Write out all the entries word for word and omit any pictures.

AVAILABLE DATA Block Start

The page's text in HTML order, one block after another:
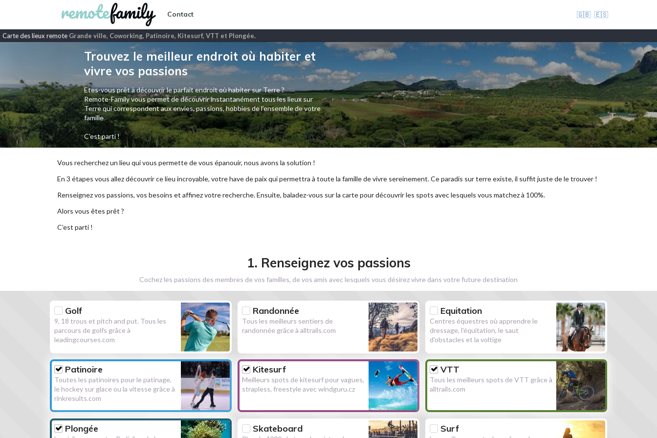
Contact 🇬🇧 🇪🇸
Carte des lieux remote Grande ville, Coworking, Patinoire, Kitesurf, VTT et Plongée.
Trouvez le meilleur endroit où habiter et
vivre vos passions
Etes-vous prêt à découvrir le parfait endroit où habiter sur Terre ?
Remote-Family vous permet de découvrir instantanément tous les lieux sur
Terre qui correspondent aux envies, passions, hobbies de l’ensemble de votre
famille
C'est parti !
Vous recherchez un lieu qui vous permette de vous épanouir, nous avons la solution !
En 3 étapes vous allez découvrir ce lieu incroyable, votre have de paix qui permettra à toute la famille de vivre sereinement. Ce paradis sur terre existe, il suffit juste de le trouver !
Renseignez vos passions, vos besoins et affinez votre recherche. Ensuite, baladez-vous sur la carte pour découvrir les spots avec lesquels vous matchez à 100%.
Alors vous êtes prêt ?
C’est parti !
1. Renseignez vos passions
Cochez les passions des membres de vos familles, de vos amis avec lesquels vous désirez vivre dans votre future destination
Golf
9, 18 trous et pitch and put. Tous les
parcours de golfs grâce à
leadingcourses.com
Randonnée
Tous les meilleurs sentiers de
randonnée grâce à alltrails.com
Equitation
Centres équestres où apprendre le
dressage, l'équitation, le saut
d'obstacles et la voltige
Patinoire
Toutes les patinoires pour le patinage,
le hockey sur glace ou la vitesse grâce à
rinkresults.com
Kitesurf
Meilleurs spots de kitesurf pour vagues,
strapless, freestyle avec windguru.cz
VTT
Tous les meilleurs spots de VTT grâce à
alltrails.com
Plongée Skateboard Surf
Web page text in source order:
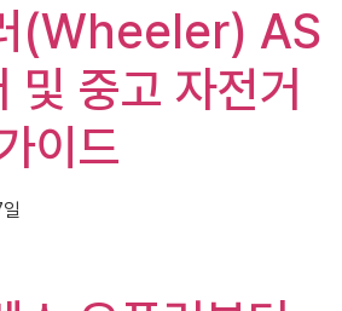
(Wheeler) AS
및 중고 자전거
이드
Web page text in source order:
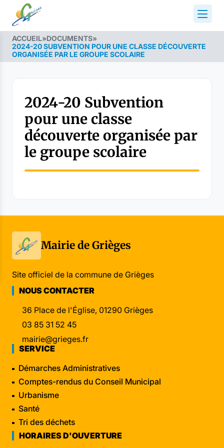
ACCUEIL»DOCUMENTS»
2024-20 SUBVENTION POUR UNE CLASSE DÉCOUVERTE
ORGANISÉE PAR LE GROUPE SCOLAIRE
2024-20 Subvention
pour une classe
découverte organisée par
le groupe scolaire
Mairie de Grièges
Site officiel de la commune de Grièges
NOUS CONTACTER
36 Place de l'Église, 01290 Grièges
03 85 31 52 45
mairie@grieges.fr
SERVICE
Démarches Administratives
Comptes-rendus du Conseil Municipal
Urbanisme
Santé
Tri des déchets
HORAIRES D'OUVERTURE
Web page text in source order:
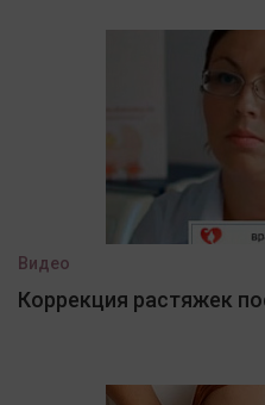
Видео
Коррекция растяжек
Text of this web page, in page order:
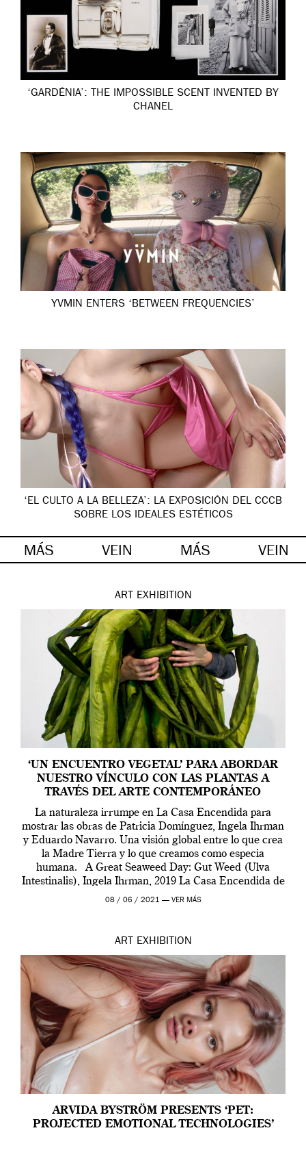
‘GARDÉNIA’: THE IMPOSSIBLE SCENT INVENTED BY
CHANEL
YVMIN ENTERS ‘BETWEEN FREQUENCIES’
‘EL CULTO A LA BELLEZA’: LA EXPOSICIÓN DEL CCCB
SOBRE LOS IDEALES ESTÉTICOS
MÁS VEIN MÁS VEIN
ART EXHIBITION
‘UN ENCUENTRO VEGETAL’ PARA ABORDAR
NUESTRO VÍNCULO CON LAS PLANTAS A
TRAVÉS DEL ARTE CONTEMPORÁNEO
La naturaleza irrumpe en La Casa Encendida para
mostrar las obras de Patricia Domínguez, Ingela Ihrman
y Eduardo Navarro. Una visión global entre lo que crea
la Madre Tierra y lo que creamos como especia
humana. A Great Seaweed Day: Gut Weed (Ulva
Intestinalis), Ingela Ihrman, 2019 La Casa Encendida de
Madrid y la Wellcome […]
08 / 06 / 2021 — VER MÁS
ART EXHIBITION
ARVIDA BYSTRÖM PRESENTS ‘PET:
PROJECTED EMOTIONAL TECHNOLOGIES’
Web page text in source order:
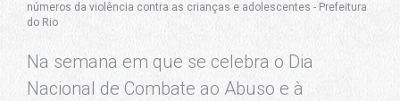
números da violência contra as crianças e adolescentes - Prefeitura
do Rio
Na semana em que se celebra o Dia
Nacional de Combate ao Abuso e à
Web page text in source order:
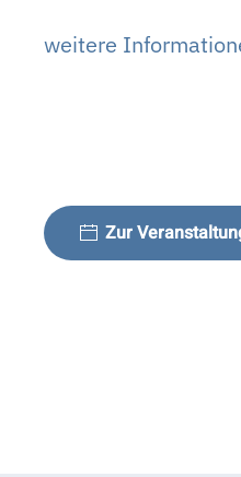
weitere
Zur
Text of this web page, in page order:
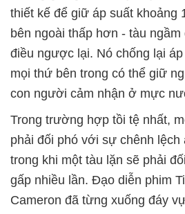
thiết kế để giữ áp suất khoảng
bên ngoài thấp hơn - tàu
điều ngược lại. Nó chống lại
mọi thứ bên trong có thể giữ
con người cảm nhận ở mực
Trong trường hợp tồi tệ nhất,
phải đối phó với sự chênh lệch
trong khi một tàu lặn sẽ phải
gấp nhiều lần. Đạo diễn phim
Cameron đã từng xuống đáy
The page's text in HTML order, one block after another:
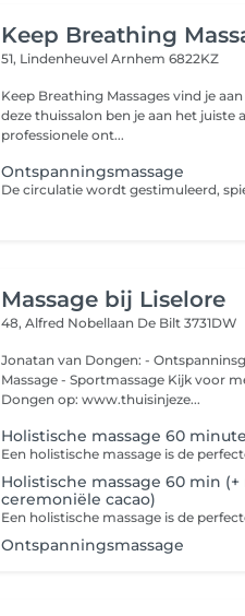
Keep Breathing
51, LindenheuvelArnhem 6822KZ
Keep Breathing Massages vind je
deze thuissalon ben je aan het juiste
professionele ont...
Ontspanningsmassage
Massage bij Liselore
48, Alfred Nobellaan De Bilt 3731DW
Jonatan van Dongen: - Ontspanninsgmassage
Massage - Sportmassage Kijk voor meer informatie over Jonatan van
Dongen op: www.thuisinjeze...
Holistische massage 60
Holistische massage 60 min
ceremoniële cacao)
Ontspanningsmassage
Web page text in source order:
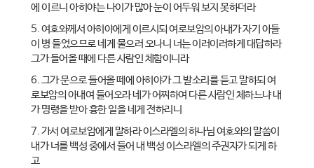
에 이르니 아히야는 나이가 많아 눈이 어두워 보지 못하더라
5. 여호와께서 아히야에게 이르시되 여로보암의 아내가 자기 아들
이 병 들었으므로 네게 물으러 오나니 너는 이러이러하게 대답하라
그가 들어올 때에 다른 사람인 체함이니라
6. 그가 문으로 들어올 떼에 아히야가 그 발소리를 듣고 말하되 여
로보암의 아내여 들어오라 네가 어찌하여 다른 사람인 체하느냐 내
가 명령을 받아 흉한 일을 네게 전하리니
7. 가서 여로보암에게 말하라 이스라엘의 하나님 여호와의 말씀이
내가 너를 백성 중에서 들어 내 백성 이스라엘의 주권자가 되게 하
고
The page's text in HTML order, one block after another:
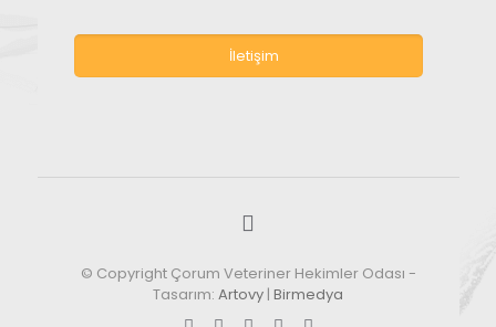
İletişim
© Copyright Çorum Veteriner Hekimler Odası -
Tasarım: Artovy | Birmedya
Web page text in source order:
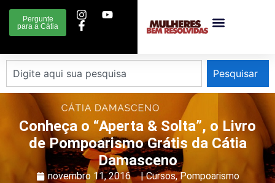
Pergunte
para a Cátia
Pesquisar
Conheça o “Aperta & Solta”, o Livro
de Pompoarismo Grátis da Cátia
Damasceno
novembro 11, 2016 |Cursos,Pompoarismo
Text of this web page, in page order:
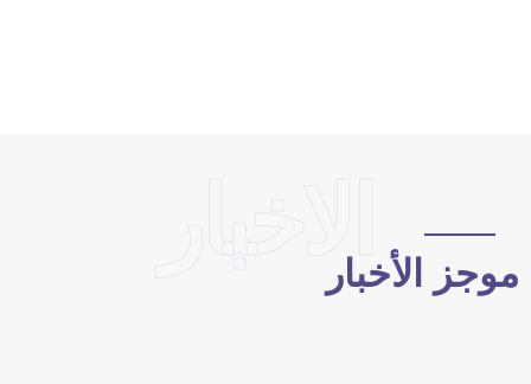
الأخبار
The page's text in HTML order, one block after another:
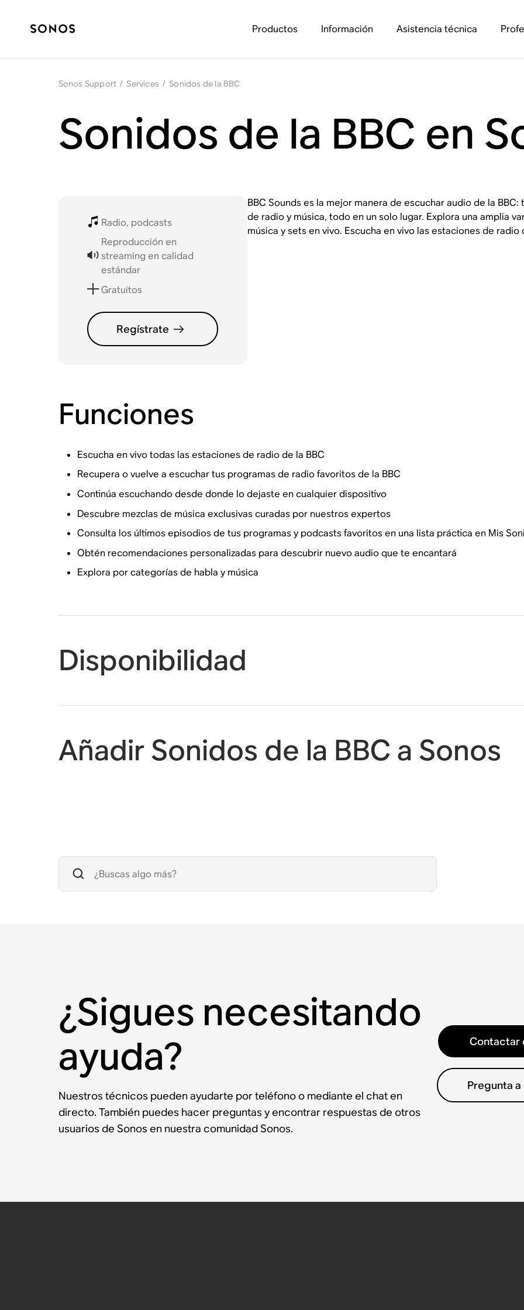
Productos Información Asistencia técnica
Sonos Support / Services / Sonidos de la BBC
Sonidos de la BBC en
Radio, podcasts
Reproducción en
streaming en calidad
estándar
Gratuitos
Regístrate
BBC Sounds es la mejor manera de escuchar audio de la
de radio y música, todo en un solo lugar. Explora una amplia
música y sets en vivo. Escucha en vivo las estaciones de radio
Funciones
Escucha en vivo todas las estaciones de radio de la BBC
Recupera o vuelve a escuchar tus programas de radio favoritos de la BBC
Continúa escuchando desde donde lo dejaste en cualquier dispositivo
Descubre mezclas de música exclusivas curadas por nuestros expertos
Consulta los últimos episodios de tus programas y podcasts favoritos en una lista práctica en Mis
Obtén recomendaciones personalizadas para descubrir nuevo audio que te encantará
Explora por categorías de habla y música
Disponibilidad
Añadir Sonidos de la BBC a Sonos
¿Sigues necesitando
ayuda?
Nuestros técnicos pueden ayudarte por teléfono o mediante el chat en
directo. También puedes hacer preguntas y encontrar respuestas de otros
usuarios de Sonos en nuestra comunidad Sonos.
Contactar
Pregunta
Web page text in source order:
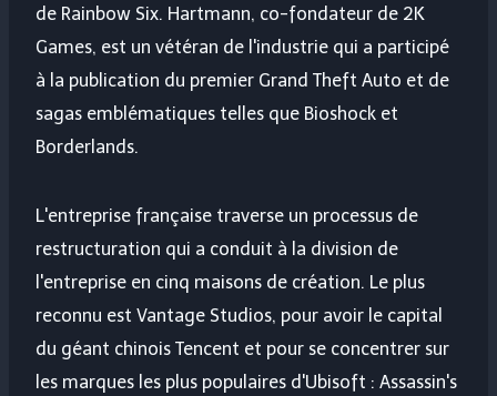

AVAILABLE DATA Block End

### EXPECTED ANSWER
The page's text in HTML order, one block after another:
Contact 🇬🇧 🇪🇸
Carte des lieux remote Grande ville, Coworking, Patinoire, Kitesurf, VTT et Plongée.
Trouvez le meilleur endroit où habiter et
vivre vos passions
Etes-vous prêt à découvrir le parfait endroit où habiter sur Terre ?
Remote-Family vous permet de découvrir instantanément tous les lieux sur
Terre qui correspondent aux envies, passions, hobbies de l’ensemble de votre
famille
C'est parti !
Vous recherchez un lieu qui vous permette de vous épanouir, nous avons la solution !
En 3 étapes vous allez découvrir ce lieu incroyable, votre have de paix qui permettra à toute la famille de vivre sereinement. Ce paradis sur terre existe, il suffit juste de le trouver !
Renseignez vos passions, vos besoins et affinez votre recherche. Ensuite, baladez-vous sur la carte pour découvrir les spots avec lesquels vous matchez à 100%.
Alors vous êtes prêt ?
C’est parti !
1. Renseignez vos passions
Cochez les passions des membres de vos familles, de vos amis avec lesquels vous désirez vivre dans votre future destination
Golf
9, 18 trous et pitch and put. Tous les
parcours de golfs grâce à
leadingcourses.com
Randonnée
Tous les meilleurs sentiers de
randonnée grâce à alltrails.com
Equitation
Centres équestres où apprendre le
dressage, l'équitation, le saut
d'obstacles et la voltige
Patinoire
Toutes les patinoires pour le patinage,
le hockey sur glace ou la vitesse grâce à
rinkresults.com
Kitesurf
Meilleurs spots de kitesurf pour vagues,
strapless, freestyle avec windguru.cz
VTT
Tous les meilleurs spots de VTT grâce à
alltrails.com
Plongée Skateboard Surf
Web page text in source order:
(Wheeler) AS
및 중고 자전거
이드
Web page text in source order:
ACCUEIL»DOCUMENTS»
2024-20 SUBVENTION POUR UNE CLASSE DÉCOUVERTE
ORGANISÉE PAR LE GROUPE SCOLAIRE
2024-20 Subvention
pour une classe
découverte organisée par
le groupe scolaire
Mairie de Grièges
Site officiel de la commune de Grièges
NOUS CONTACTER
36 Place de l'Église, 01290 Grièges
03 85 31 52 45
mairie@grieges.fr
SERVICE
Démarches Administratives
Comptes-rendus du Conseil Municipal
Urbanisme
Santé
Tri des déchets
HORAIRES D'OUVERTURE
Web page text in source order:
Видео
Коррекция растяжек
Text of this web page, in page order:
‘GARDÉNIA’: THE IMPOSSIBLE SCENT INVENTED BY
CHANEL
YVMIN ENTERS ‘BETWEEN FREQUENCIES’
‘EL CULTO A LA BELLEZA’: LA EXPOSICIÓN DEL CCCB
SOBRE LOS IDEALES ESTÉTICOS
MÁS VEIN MÁS VEIN
ART EXHIBITION
‘UN ENCUENTRO VEGETAL’ PARA ABORDAR
NUESTRO VÍNCULO CON LAS PLANTAS A
TRAVÉS DEL ARTE CONTEMPORÁNEO
La naturaleza irrumpe en La Casa Encendida para
mostrar las obras de Patricia Domínguez, Ingela Ihrman
y Eduardo Navarro. Una visión global entre lo que crea
la Madre Tierra y lo que creamos como especia
humana. A Great Seaweed Day: Gut Weed (Ulva
Intestinalis), Ingela Ihrman, 2019 La Casa Encendida de
Madrid y la Wellcome […]
08 / 06 / 2021 — VER MÁS
ART EXHIBITION
ARVIDA BYSTRÖM PRESENTS ‘PET:
PROJECTED EMOTIONAL TECHNOLOGIES’
Web page text in source order:
números da violência contra as crianças e adolescentes - Prefeitura
do Rio
Na semana em que se celebra o Dia
Nacional de Combate ao Abuso e à
Web page text in source order:
weitere
Zur
Text of this web page, in page order:
thiết kế để giữ áp suất khoảng
bên ngoài thấp hơn - tàu
điều ngược lại. Nó chống lại
mọi thứ bên trong có thể giữ
con người cảm nhận ở mực
Trong trường hợp tồi tệ nhất,
phải đối phó với sự chênh lệch
trong khi một tàu lặn sẽ phải
gấp nhiều lần. Đạo diễn phim
Cameron đã từng xuống đáy
The page's text in HTML order, one block after another:
Keep Breathing
51, LindenheuvelArnhem 6822KZ
Keep Breathing Massages vind je
deze thuissalon ben je aan het juiste
professionele ont...
Ontspanningsmassage
Massage bij Liselore
48, Alfred Nobellaan De Bilt 3731DW
Jonatan van Dongen: - Ontspanninsgmassage
Massage - Sportmassage Kijk voor meer informatie over Jonatan van
Dongen op: www.thuisinjeze...
Holistische massage 60
Holistische massage 60 min
ceremoniële cacao)
Ontspanningsmassage
Web page text in source order:
에 이르니 아히야는 나이가 많아 눈이 어두워 보지 못하더라
5. 여호와께서 아히야에게 이르시되 여로보암의 아내가 자기 아들
이 병 들었으므로 네게 물으러 오나니 너는 이러이러하게 대답하라
그가 들어올 때에 다른 사람인 체함이니라
6. 그가 문으로 들어올 떼에 아히야가 그 발소리를 듣고 말하되 여
로보암의 아내여 들어오라 네가 어찌하여 다른 사람인 체하느냐 내
가 명령을 받아 흉한 일을 네게 전하리니
7. 가서 여로보암에게 말하라 이스라엘의 하나님 여호와의 말씀이
내가 너를 백성 중에서 들어 내 백성 이스라엘의 주권자가 되게 하
고
The page's text in HTML order, one block after another:
İletişim
© Copyright Çorum Veteriner Hekimler Odası -
Tasarım: Artovy | Birmedya
Web page text in source order:
Pergunte
para a Cátia
Pesquisar
Conheça o “Aperta & Solta”, o Livro
de Pompoarismo Grátis da Cátia
Damasceno
novembro 11, 2016 |Cursos,Pompoarismo
Text of this web page, in page order:
الأخبار
The page's text in HTML order, one block after another:
Productos Información Asistencia técnica
Sonos Support / Services / Sonidos de la BBC
Sonidos de la BBC en
Radio, podcasts
Reproducción en
streaming en calidad
estándar
Gratuitos
Regístrate
BBC Sounds es la mejor manera de escuchar audio de la
de radio y música, todo en un solo lugar. Explora una amplia
música y sets en vivo. Escucha en vivo las estaciones de radio
Funciones
Escucha en vivo todas las estaciones de radio de la BBC
Recupera o vuelve a escuchar tus programas de radio favoritos de la BBC
Continúa escuchando desde donde lo dejaste en cualquier dispositivo
Descubre mezclas de música exclusivas curadas por nuestros expertos
Consulta los últimos episodios de tus programas y podcasts favoritos en una lista práctica en Mis
Obtén recomendaciones personalizadas para descubrir nuevo audio que te encantará
Explora por categorías de habla y música
Disponibilidad
Añadir Sonidos de la BBC a Sonos
¿Sigues necesitando
ayuda?
Nuestros técnicos pueden ayudarte por teléfono o mediante el chat en
directo. También puedes hacer preguntas y encontrar respuestas de otros
usuarios de Sonos en nuestra comunidad Sonos.
Contactar
Pregunta
Web page text in source order:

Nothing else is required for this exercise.